For classifier development 139 genes, DE between SSA/Ps and HP, CR samples (Additional file 1: Table S4) were considered. Gene expressions for both RNA-seq and microarray platforms were normalized to a common range by subtracting the median absolute deviation (MAD) [19] from each gene’s expression. Hence, gene expressions were centered around zero and genes with large fold changes between two phenotypes had positive expressions under one phenotype and negative expressions under the other. Genes with the small variability were filtered out (MAD < 0.1). Finally, only the genes expressed in all three platforms (117 genes) were considered for further classifier design steps.

Feature selection step

Selecting only genes (features) with high concordance between platforms is crucial to design a platform-independent classifier. Platform-independent classifier, trained using one platform, should have low classification error rate while being tested using other platform. Here, to assess genes concordance between platforms, we developed a new non-parametric test (see Methods for details). The test identified genes, robustly differentiating two phenotypes under different platforms, the best candidates for an inter-platform signature. Previously, the concordance between platforms has been measured by the correlation between mean expressions or fold changes [84, 85] or by intersection between lists of DE genes [86, 87].

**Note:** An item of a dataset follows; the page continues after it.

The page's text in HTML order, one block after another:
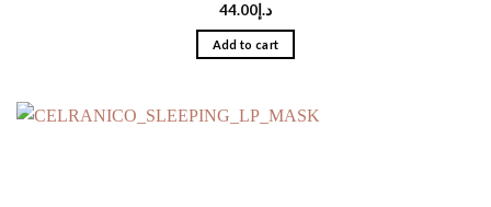
د.إ 44.00
Add to cart

Consider two distributions: (1) correlation coefficients for all genes between two platforms, preserving phenotypic labels (ρ true ) and (2) correlation coefficients for all genes between two platforms, randomly resampling phenotypic labels (ρ random ). Additional file 2: Figure S1 presents the distributions of ρ true and ρ random when the HP and SSA/P samples from the RNA-seq training data were compared with the Illumina and Affymetrix data sets. Some genes had higher correlations when phenotypic labels were preserved, compared to when they were randomly resampled, introducing negative skewness to the distribution of ρ true (see Additional file 2: Figure S1). These genes showed higher correlation between platforms than by chance, illustrated by the case when phenotypic labels were randomly resampled. These genes were our candidate concordant genes. More formally, to identify concordant genes we tested the null hypothesis H 0 : \( {\overline{\rho}}_{true}\le {\overline{\rho}}_{random}+\mathit{\max}\left( SD\left({\rho}_{true}\cup {\rho}_{random}\right)\right) \).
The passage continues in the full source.